Jackson’s personal history, his rise to prominence and his electoral successes and failures are accurately summarized even if the sketch is compressed out of dramatic and comedic necessity. All of the positions Jackson is portrayed as taking are consistent with his own record. The elections of 1824 and 1828 are accurately reflected as the basis for ridicule. The encapsulation of “The Corrupt Bargain” includes very funny and quickly effective sketches of John Calhoun, John Quincy Adams, James Monroe, Henry Clay and Martin Van Buren.
Historical political positions are used to target modern movements and the humor is at times brutal. Take the lines from the opening song “Populism Yea Yea”:
We’ll take the land back from the Indians
We’ll take the land back from the French and Spanish
And other people in other European countries
And other countries too
And also other places
I’m pretty sure its our land anyway.
Ouch! – This the level of expertise of the people to be entrusted with public policy? As the lyric for “The Corrupt Bargain” asks: “Do you really want the American people running their own country?” Clearly, the authors are grateful for the checks, balances and constraints of a constitutional republic with a strong bill of rights. They direct their sharpest barbs toward the very concept of a popular democracy, especially in a marvelous sequence that takes “the people” from delight over having a government that “listens” to them to annoyance at being asked to have opinions!

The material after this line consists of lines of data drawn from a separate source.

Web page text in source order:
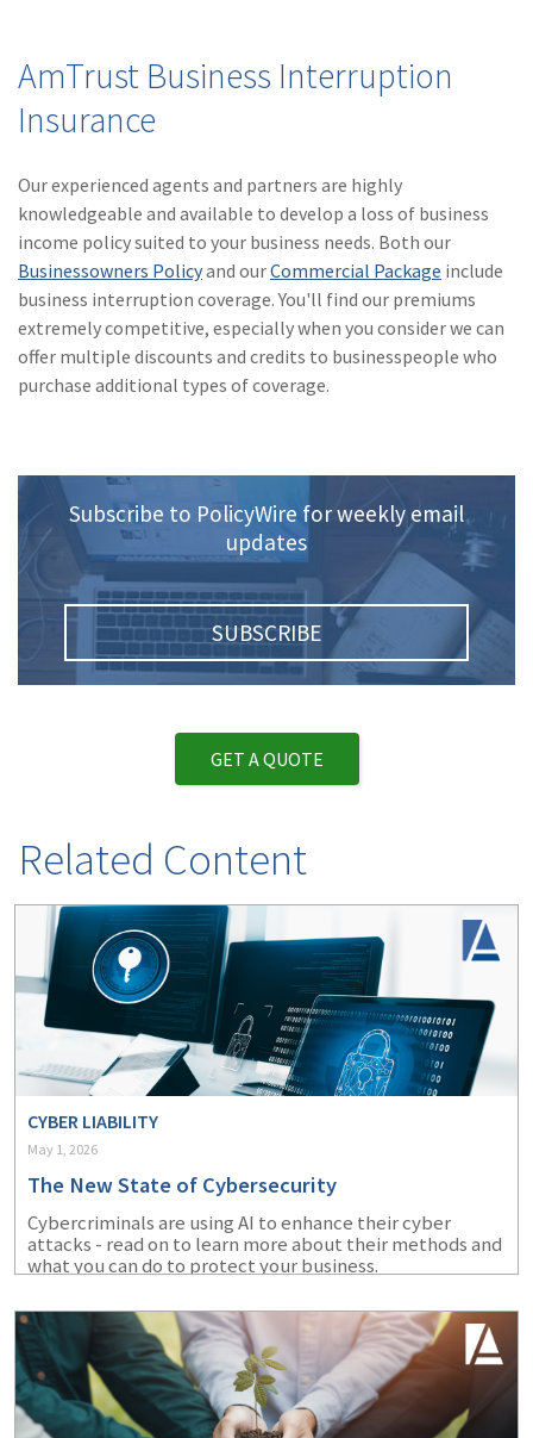
AmTrust Business Interruption
Insurance
Our experienced agents and partners are highly
knowledgeable and available to develop a loss of business
income policy suited to your business needs. Both our
Businessowners Policyand ourCommercial Package include
business interruption coverage. You'll find our premiums
extremely competitive, especially when you consider we can
offer multiple discounts and credits to businesspeople who
purchase additional types of coverage.
Subscribe to PolicyWire for weekly email
updates
SUBSCRIBE
GET A QUOTE
Related Content
CYBER LIABILITY
May 1, 2026
The New State of Cybersecurity
Cybercriminals are using AI to enhance their cyber
attacks - read on to learn more about their methods and
what you can do to protect your business.

Be aware that the score is widely described as Emo Rock, that distinctive blend of rock that emerged in Washington DC in the 1980s which puts an emphasis on two things that make it effective for musical theater: melody and vocal clarity. Unlike other branches of rock’s family tree, Emo can get under your skin from its melodic line and not just its rhythmic drive. Also – glory be – you can understand the lyrics! Those lyrics may not be up to a standard of a Sondheim, Hammerstein or Gilbert, but they make their point through intelligent expression. Likewise, the music isn’t Rodgers, Gershwin or Sullivan, but it does follow a melodic line. There are even a few motifs that pull different scenes or songs together – “I’m Not That Guy” morphs both musically and lyrically into the later “I’m So That Guy.” Complex and sophisticated? No. Contemporary and effective? Yes.

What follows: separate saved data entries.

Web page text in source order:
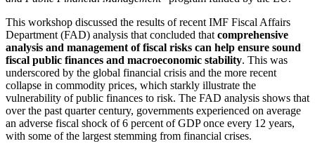
This workshop discussed the results of recent IMF Fiscal Affairs
Department (FAD) analysis that concluded that comprehensive
analysis and management of fiscal risks can help ensure sound
fiscal public finances and macroeconomic stability. This was
underscored by the global financial crisis and the more recent
collapse in commodity prices, which starkly illustrate the
vulnerability of public finances to risk. The FAD analysis shows that
over the past quarter century, governments experienced on average
an adverse fiscal shock of 6 percent of GDP once every 12 years,
with some of the largest stemming from financial crises.

The music and lyrics are the work of Michael Friedman. This isn’t exactly his Broadway debut but it is his first score on “the great white way.” Previously he served as the musical consultant to Moisés Kaufman’s play with music about Beethoven, 33 Variations and as dramaturg for the recent revival of A Raisin the Sun. Could any two shows possibly have been more different from this one?
The book for the musical is by Alex Timbers who also directed the production first at the Public Theatre and then on Broadway. This cast recording was made during the run at the Public. Nine of the 14 cast members on Broadway appear on the recording including Benjamin Walker who has received some very positive notices for his starring role as Andrew Jackson. The strengths of his performance are evident on the recording.

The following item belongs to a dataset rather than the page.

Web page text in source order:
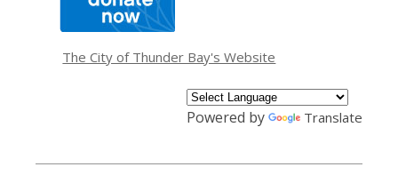
window
The City of Thunder Bay's Website
Powered by Translate

Record producers Kurt Deutsch and Dean Sharenow decided to make this a musical album. Even though they could have used more space on the disc and recorded full scenes, or even an abridged version of the show, they confined it to just songs. When songs were used in longer scenes the non-musical material was stripped out. For example, in the show the bitingly painful telling of the forcing of Native Americans onto “The Trail of Tears” features multiple scenes performed between stanzas of the song “Ten Little Indians.” On the recording, the song is not interrupted, running less than two and a half minutes. This is, as a result, one of the shortest original cast albums in modern memory.